To the extent that acts occurring before May 7, 2018, are part of a single continuing pattern of unlawful conduct extending into the limitations period immediately preceding the filing of the complaint, the claims should not be dismissed (see St. Jean Jeudy v City of New York, 142 A.D.3d 821, 823 [1st Dept 2016]).
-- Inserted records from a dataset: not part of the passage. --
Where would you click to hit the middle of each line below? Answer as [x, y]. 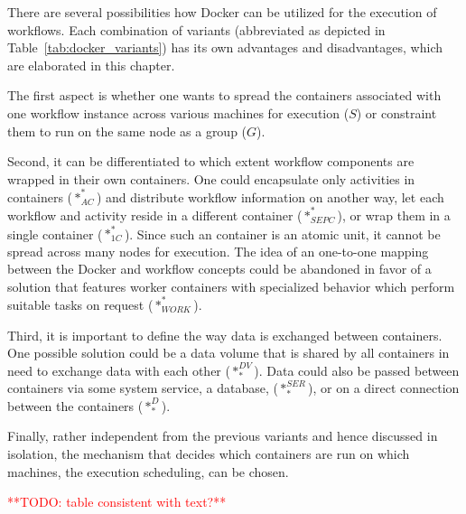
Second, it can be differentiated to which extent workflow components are [211, 161]
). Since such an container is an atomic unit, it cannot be [282, 234]
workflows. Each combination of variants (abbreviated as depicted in [196, 29]
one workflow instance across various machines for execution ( [178, 112]
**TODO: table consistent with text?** [117, 502]
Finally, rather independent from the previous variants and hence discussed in [223, 436]
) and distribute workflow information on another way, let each [270, 196]
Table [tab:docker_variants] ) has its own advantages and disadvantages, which [225, 47]

Conclusion For the reasons stated herein, it is hereby
ORDERED that the plaintiff's Labor Law §§ 200 and 210 causes of action are dismissed; and it is further
ORDERED that the plaintiff's claims under New York Executive Law § 63 et. seq and New General Municipal Law § 92 are dismissed; and it is further
ORDERED that any claims under the City or State Human Rights Laws which are for discrete acts that occurred before May 7, 2018, are dismissed; and it is further
ORDERED that the motion is otherwise denied; and it is further
ORDERED that defendant is directed to serve an answer to the complaint within 20 days after service of a copy of this order with notice of entry; and it is further
ORDERED that counsel are directed to appear for a preliminary conference in Room 103, 80 Centre Street, New York, New York, on July 5, 2023, at 2:00 PM.
This constitutes the decision and order of the court.